L'identification des parties urbanisées résulte d'une appréciation in concreto de la structure du bâti et doit être entendue comme incluant les divers secteurs de constructions agglomérées existant au moment de l'instruction de l'autorisation d'urbanisme. Pour les parcelles situées à proximité de la zone agglomérée, la jurisprudence s'appuie sur divers indices : la contiguïté des parcelles à qualifier avec des parcelles déjà significativement bâties, la proximité des réseaux, le sens du développement de l'urbanisation. De longue date, les parcelles en contiguïté des bourgs relèvent des parties urbanisées.

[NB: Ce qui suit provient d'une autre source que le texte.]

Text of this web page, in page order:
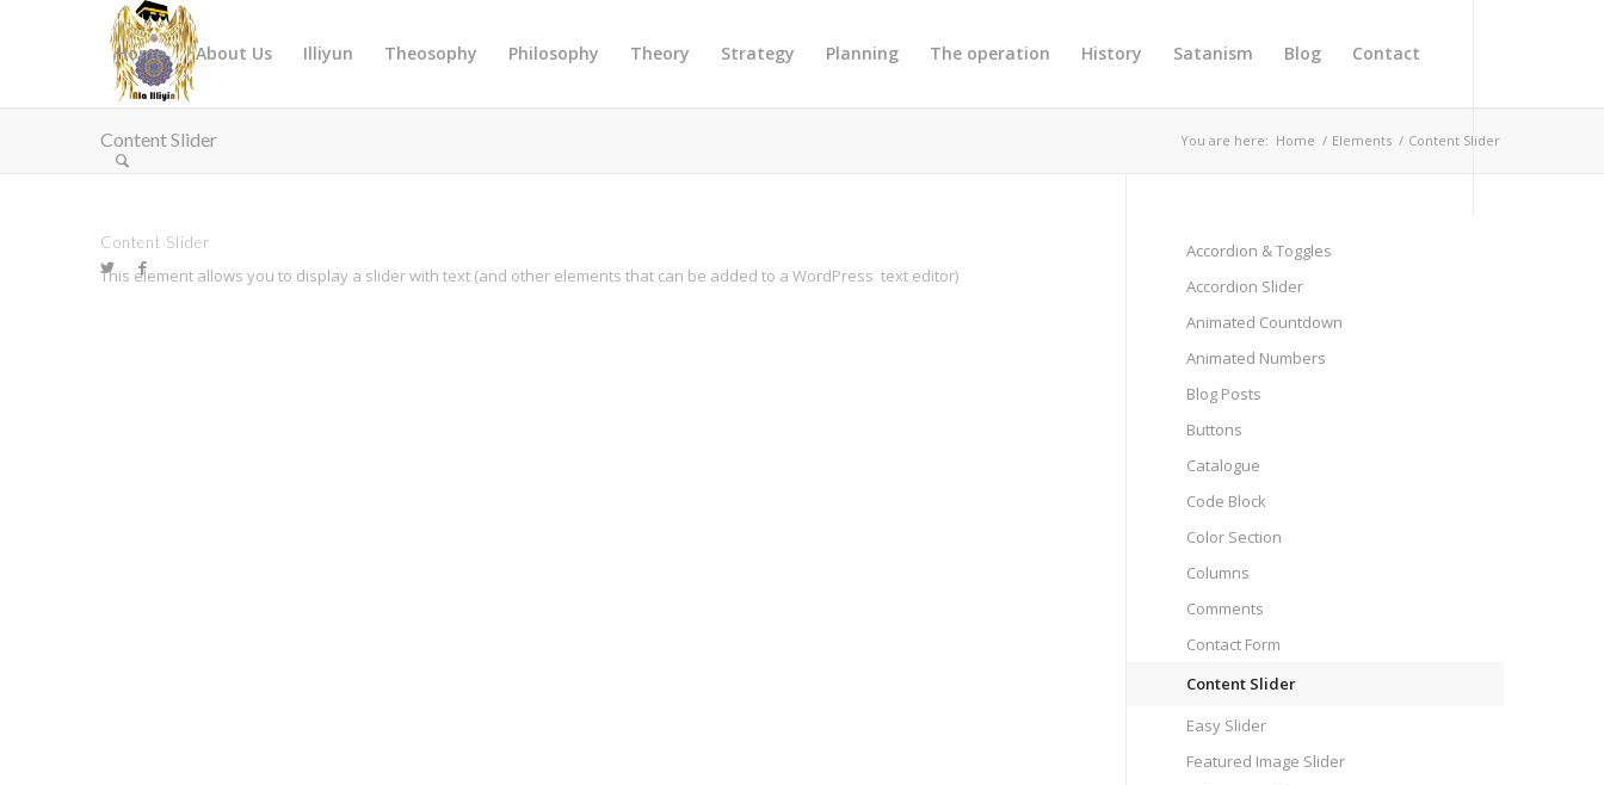
Home About Us Illiyun Theosophy Philosophy Theory Strategy Planning The operation History Satanism Blog Contact
Content Slider You are here: Home / Elements / Content Slider
Content Slider
This element allows you to display a slider with text (and other elements that can be added to a WordPress text editor)
Accordion & Toggles
Accordion Slider
Animated Countdown
Animated Numbers
Blog Posts
Buttons
Catalogue
Code Block
Color Section
Columns
Comments
Contact Form
Content Slider
Easy Slider
Featured Image Slider
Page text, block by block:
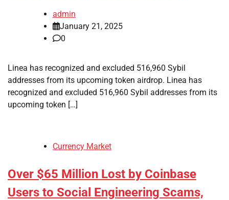
admin
January 21, 2025
0
Linea has recognized and excluded 516,960 Sybil
addresses from its upcoming token airdrop. Linea has
recognized and excluded 516,960 Sybil addresses from its
upcoming token […]
Currency Market
Over $65 Million Lost by Coinbase
Users to Social Engineering Scams,
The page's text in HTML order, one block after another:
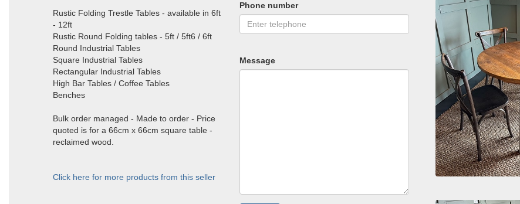
Rustic Folding Trestle Tables - available in 6ft
- 12ft
Rustic Round Folding tables - 5ft / 5ft6 / 6ft
Round Industrial Tables
Square Industrial Tables
Rectangular Industrial Tables
High Bar Tables / Coffee Tables
Benches
Bulk order managed - Made to order - Price
quoted is for a 66cm x 66cm square table -
reclaimed wood.
Click here for more products from this seller
Phone number
Message

La doctrine administrative et le juge estiment que les hameaux existants doivent être considérés comme des parties urbanisées : ils doivent regrouper un nombre suffisant d'habitations disposant de voies d'accès et desservies par les réseaux d'eau et d'électricité, étant précisé qu'il est toujours possible de réaliser un assainissement individuel. De façon générale, « la construction projetée ne [doit] pas venir aggraver ladispersion de l'habitat, ce que la règle de la constructibilité limitée a précisément pour objet d'éviter, tandis qu'elle [doit] être autorisée si elle [contribue] à diminuer la dissémination du bâti en permettant une densification » . Cela implique qu'il est impossible d'autoriser des constructions « dès lors que leur réalisation a pour effet d'étendre la partie actuellement urbanisée de la commune » . Comme l'observait le rapporteur public, l'interdiction de l'extension des parties urbanisées « ne doit pas conduire (…) à interdire systématiquement toute construction en bordure d'une zone densément construite de la commune lorsque le terrain d'assiette du projet est suffisamment modeste pour qu'on puisse estimer qu'il s'intègre dans la partie déjà urbanisée de la commune ». Il ajoutait que l'objet de la loi est certainement « d'interdire des projets qui par leur situation et leur ampleur conduiraient à eux seuls à étendre l'urbanisation, et non l'évolution à la marge de ces parties déjà urbanisées par des projets qui s'intègrent tour à tour dans le tissu urbain existant ».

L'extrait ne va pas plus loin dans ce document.